"""

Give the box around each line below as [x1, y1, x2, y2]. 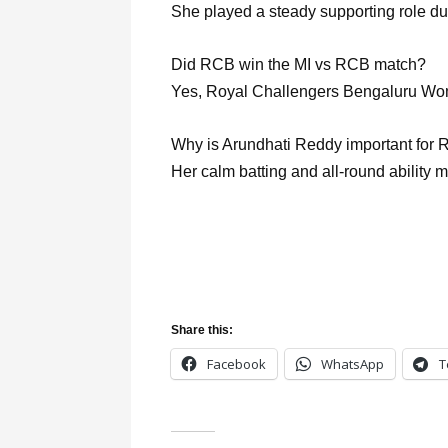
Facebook [207, 355, 266, 374]
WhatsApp [321, 355, 384, 374]
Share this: [171, 323, 233, 338]
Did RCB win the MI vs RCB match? [171, 56, 426, 73]
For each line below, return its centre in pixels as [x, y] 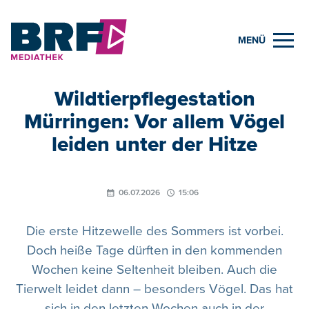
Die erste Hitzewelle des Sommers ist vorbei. [154, 231]
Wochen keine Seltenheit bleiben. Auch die [154, 270]
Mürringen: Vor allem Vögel [154, 121]
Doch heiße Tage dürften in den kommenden [154, 250]
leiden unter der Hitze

"""

The listing should be transcribed in full, exactly, and without its pictures.

Give the box around each line below as [x1, y1, x2, y2]. 
Facebook [207, 355, 266, 374]
WhatsApp [321, 355, 384, 374]
Share this: [171, 323, 233, 338]
Did RCB win the MI vs RCB match? [171, 56, 426, 73]
For each line below, return its centre in pixels as [x, y] 
Die erste Hitzewelle des Sommers ist vorbei. [154, 231]
Wochen keine Seltenheit bleiben. Auch die [154, 270]
Mürringen: Vor allem Vögel [154, 121]
Doch heiße Tage dürften in den kommenden [154, 250]
leiden unter der Hitze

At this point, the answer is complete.